Sur les canines, une arête centrale divise la concavité en deux versants (mésial et distal), renforçant leur rôle de guide en latéralité — ce qu’on appelle le guide canin.
2.2 Secteur Postérieur : Prémolaires et Molaires
Les dents postérieures sont de type cuspidé et constituent le moteur de la mastication. Leurs éléments anatomiques essentiels sont :
Les cuspides, divisées en deux catégories fonctionnellement distinctes :
| Type de cuspide | Localisation | Forme | Rôle principal |
|---|---|---|---|
| Cuspides d’appui (primaires) | Vestibulaires inf. / Palatines sup. | Arrondie, globuleuse | Fixer la DVO, écraser les aliments |
| Cuspides de préhension (secondaires) | Vestibulaires sup. / Linguales inf. | Acérée, pointue | Dilacérer le bol alimentaire, protéger les tissus mous |
Les sillons occlusaux assurent l’évacuation du bol alimentaire et créent des structures tranchantes (sillons secondaires) qui participent à la découpe des aliments.
La table occlusale — la surface fonctionnelle comprise entre les pointes cuspidiennes — représente environ 60 % de la largeur vestibulo-linguale de chaque dent. Cette constance anatomique est un repère clinique précieux lors des reconstructions prothétiques.

3. Organisation des Arcades Dentaires
3.1 Forme des Arcades
L’arcade dentaire n’est pas un simple arc de cercle. Sa géométrie répond à des impératifs biomécaniques précis :
- L’arcade maxillaire adopte une forme ellipsoïde (demi-ellipse)
- L’arcade mandibulaire prend la forme d’une parabole
Cette légère différence de forme explique que l’arcade maxillaire est légèrement plus grande que l’arcade mandibulaire. Elle permet l’engrènement cuspidien qui caractérise la normocclusion : l’arcade inférieure s’inscrit à l’intérieur de l’arcade supérieure.
Des rotations axiales légères des prémolaires et molaires optimisent les contacts occlusaux et préviennent les interférences lors des mouvements de latéralité. Ces détails anatomiques, souvent méconnus, sont pourtant déterminants en prothèse et en orthodontie.
3.2 Les Courbes d’Occlusion
Représentation schématique des courbes d’occlusion sagittale et frontale
L’organisation tridimensionnelle des dents génère deux courbes fondamentales :
La courbe de Spee (sagittale) : courbe à concavité supérieure passant par la pointe canine mandibulaire et les sommets des cuspides vestibulaires, se prolongeant jusqu’aux condyles. Une courbe de Spee prononcée peut indiquer une éruption excessive des molaires ou une perte de calage postérieur.

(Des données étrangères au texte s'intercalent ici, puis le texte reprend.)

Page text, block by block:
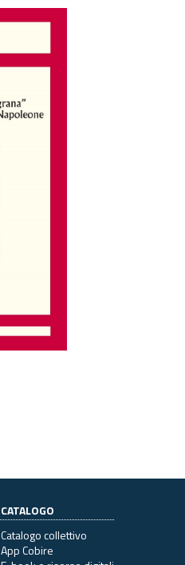
CATALOGO
Catalogo collettivo
App Cobire
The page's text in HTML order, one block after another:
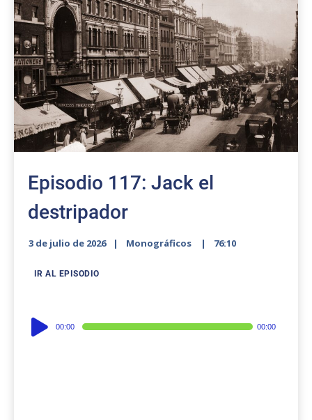
Episodio 117: Jack el
destripador
3 de julio de 2026 Monográficos 76:10
IR AL EPISODIO
Audio
Player
00:00 00:00
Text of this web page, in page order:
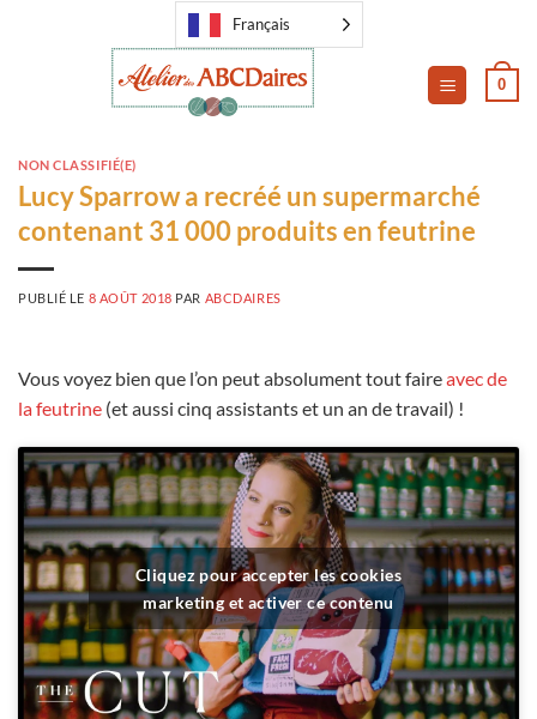
Français
0
NON CLASSIFIÉ(E)
Lucy Sparrow a recréé un supermarché
contenant 31 000 produits en feutrine
PUBLIÉ LE 8 AOÛT 2018 PAR ABCDAIRES
Vous voyez bien que l’on peut absolument tout faireavec de
la feutrine (et aussi cinq assistants et un an de travail) !
Cliquez pour accepter les cookies
marketing et activer ce contenu
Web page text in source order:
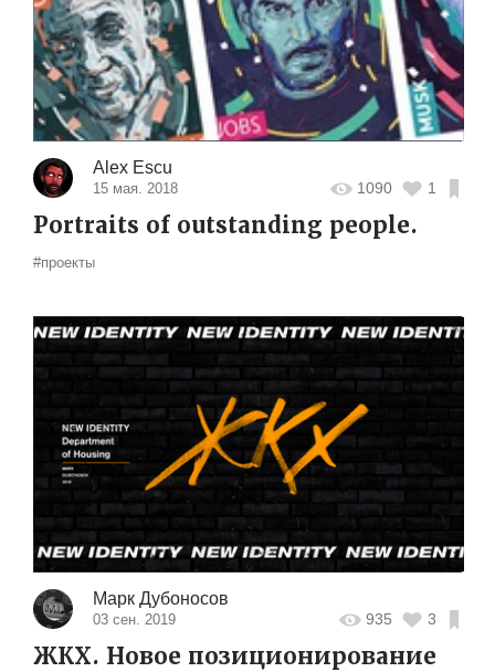
Alex Escu
15 мая. 2018 1090 1
Portraits of outstanding people.
#проекты
Марк Дубоносов
03 сен. 2019 935 3
ЖКХ. Новое позиционирование
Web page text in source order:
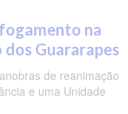
na
dos Guararapes
de reanimação
e uma Unidade
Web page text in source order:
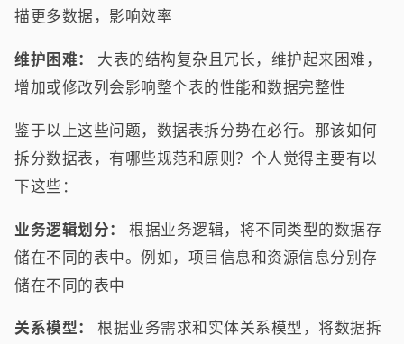
描更多数据，影响效率
维护困难：
大表的结构复杂且冗长，维护起来困难，
增加或修改列会影响整个表的性能和数据完整性
鉴于以上这些问题，数据表拆分势在必行。那该如何
拆分数据表，有哪些规范和原则？个人觉得主要有以
下这些：
业务逻辑划分：
根据业务逻辑，将不同类型的数据存
储在不同的表中。例如，项目信息和资源信息分别存
储在不同的表中
关系模型：
根据业务需求和实体关系模型，将数据拆
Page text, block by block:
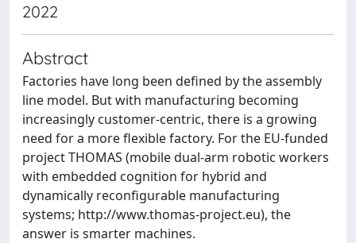
2022
Abstract
Factories have long been defined by the assembly
line model. But with manufacturing becoming
increasingly customer-centric, there is a growing
need for a more flexible factory. For the EU-funded
project THOMAS (mobile dual-arm robotic workers
with embedded cognition for hybrid and
dynamically reconfigurable manufacturing
systems; http://www.thomas-project.eu), the
answer is smarter machines.
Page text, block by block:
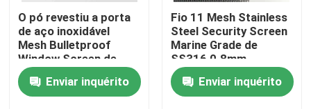
Casa
Produtos
O pó revestiu a porta
de aço inoxidável
Mesh Bulletproof
Window Screen de
0.45mm-1mm
Enviar inquérito
Fio 11 Mesh Stainless
Steel Security Screen
Marine Grade de
SS316 0.8mm
Enviar inquérito
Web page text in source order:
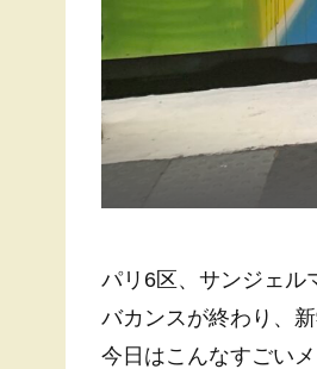
パリ6区、サンジェル
バカンスが終わり、
今日はこんなすごい
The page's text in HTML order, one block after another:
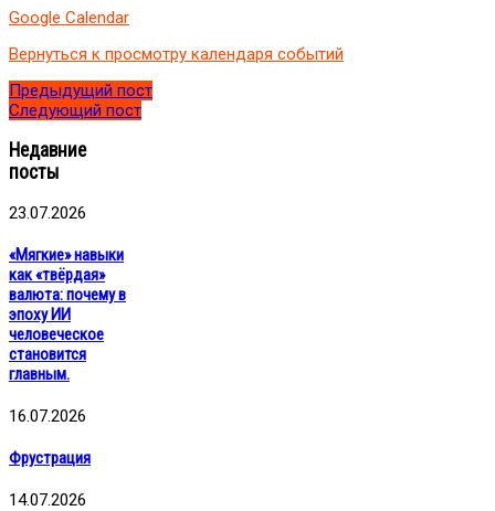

La courbe de Wilson (frontale) : courbe à concavité supérieure passant par les sommets vestibulaires et linguaux des cuspides inférieures. Elle résulte de l’inclinaison linguale des dents mandibulaires et de l’inclinaison buccale des dents maxillaires.

Ces deux courbes définissent la sphère d’occlusion de Monson, concept utilisé en prothèse complète pour guider le montage des dents.
3.3 Points de Contact Interproximaux : Rôle Souvent Sous-estimé
Les points de contact entre dents adjacentes remplissent deux fonctions critiques :
- Protection parodontale : ils préviennent le tassement alimentaire interdentaire et protègent la gencive marginale
- Distribution des forces : ils transmettent et répartissent les contraintes occlusales sur l’ensemble de l’arcade
Un fait anatomique remarquable : en raison de l’attrition physiologique des faces proximales, l’arcade dentaire se raccourcit d’environ 2 mm au cours de la vie. Ce phénomène explique en partie les encombrement tardifs observés au niveau des incisives mandibulaires.
4. Relations Intermaxillaires : La Classification d’Angle
La classification d’Angle, introduite en 1899 et toujours d’actualité, décrit les relations sagittales entre les arcades :
Classe I (Normocclusion) : la cuspide mésio-vestibulaire de la première molaire maxillaire s’engrène dans le sillon principal de la première molaire mandibulaire. C’est la référence occlusale idéale, présente chez environ 50 à 55 % de la population (selon les études épidémiologiques).
Classe II (Distocclusion) : les molaires mandibulaires sont en position distale. Elle se subdivise en :
- Division 1 : fort surplomb incisivo-canin (overjet augmenté)
- Division 2 : fort recouvrement (overbite augmenté) avec incisives maxillaires en rétroversion
Classe III (Mésiocclusion) : les molaires mandibulaires sont en position mésiale, souvent associée à un prognathisme mandibulaire.
Important : La classification dentaire d’Angle ne préjuge pas des relations squelettiques sous-jacentes. Une classe I dentaire peut coexister avec un décalage squelettique compensé par les dentoalvéolaires.
5. Relations Inter-Arcades : Le Cœur de l’Occlusodontie
5.1 Définitions Essentielles
- Occlusion : tout contact entre dents antagonistes, indépendamment du nombre
- Articulé : passage dynamique d’une position occlusale à une autre
- Occlusion d’intercuspidie maximale (OIM) : position de contact maximal entre les arcades, correspondant à la contraction isométrique maximale des muscles élévateurs

5.2 Types de Contacts Occlusaux
Dans le plan frontal, trois types de contacts stabilisent la mandibule :
- Point A : entre la crête triangulaire de la cuspide vestibulaire supérieure et l’arête marginale mandibulaire
- Point B : entre les bulbes principaux des cuspides d’appui — le contact le plus stabilisateur
- Point C : symétrique du point A, côté lingual

La stabilité occlusale optimale repose sur des combinaisons A+B+C, A+B ou B+C. Les contacts exclusivement A+C ou uniquement B sont déstabilisateurs car ils favorisent les migrations dentaires ou les déplacements mandibulaires.
Dans le plan sagittal, on distingue :
- Points d’arrêt : stoppent l’élévation mandibulaire au bon moment
- Points d’équilibre : stabilisent la position sans contrainte
Le verrou d’occlusion, présent naturellement au niveau des fosses centrales des molaires, constitue l’aboutissement de ce système de stabilisation : il réunit en un même point les contacts d’arrêt et d’équilibre.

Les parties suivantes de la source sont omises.